═════ RECORDS PROVIDED ═════

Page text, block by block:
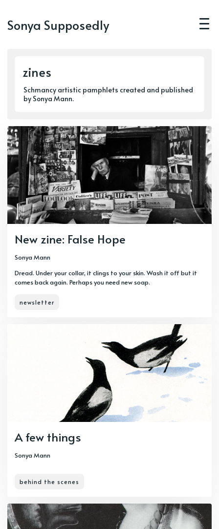
Sonya Supposedly
zines
Schmancy artistic pamphlets created and published
by Sonya Mann.
New zine: False Hope
Sonya Mann
Dread. Under your collar, it clings to your skin. Wash it off but it
comes back again. Perhaps you need new soap.
newsletter
A few things
Sonya Mann
behind the scenes
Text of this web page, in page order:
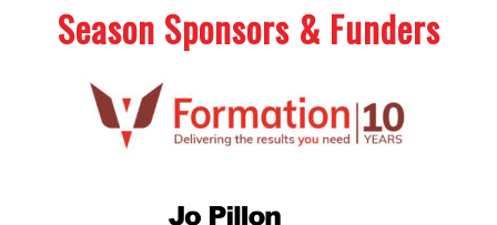
Season Sponsors & Funders
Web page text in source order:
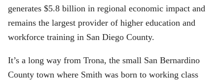
generates $5.8 billion in regional economic impact and
remains the largest provider of higher education and
workforce training in San Diego County.
It’s a long way from Trona, the small San Bernardino
County town where Smith was born to working class
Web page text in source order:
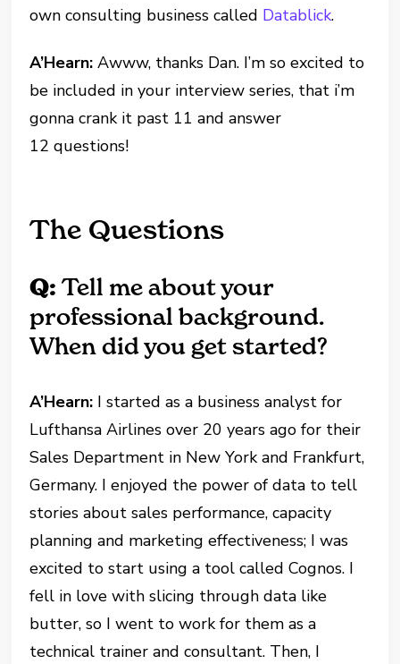
own consulting business called Datablick.
A’Hearn: Awww, thanks Dan. I’m so excited to
be included in your interview series, that i’m
gonna crank it past 11 and answer
12 questions!
The Questions
Q: Tell me about your
professional background.
When did you get started?
A’Hearn: I started as a business analyst for
Lufthansa Airlines over 20 years ago for their
Sales Department in New York and Frankfurt,
Germany. I enjoyed the power of data to tell
stories about sales performance, capacity
planning and marketing effectiveness; I was
excited to start using a tool called Cognos. I
fell in love with slicing through data like
butter, so I went to work for them as a
technical trainer and consultant. Then, I
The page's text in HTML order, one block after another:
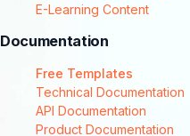
E-Learning Content
Documentation
Free Templates
Technical Documentation
API Documentation
Product Documentation
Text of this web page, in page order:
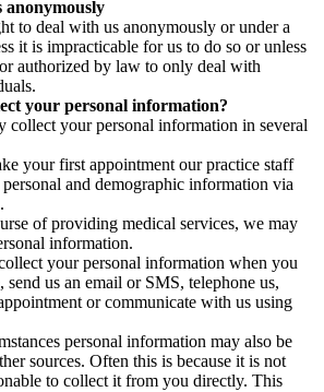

═════

From the line containing "The page's text" down to the last line of the entries above, set down every line exactly. Omit all pictures.

The page's text in HTML order, one block after another:
E-Learning Content
Documentation
Free Templates
Technical Documentation
API Documentation
Product Documentation
Text of this web page, in page order:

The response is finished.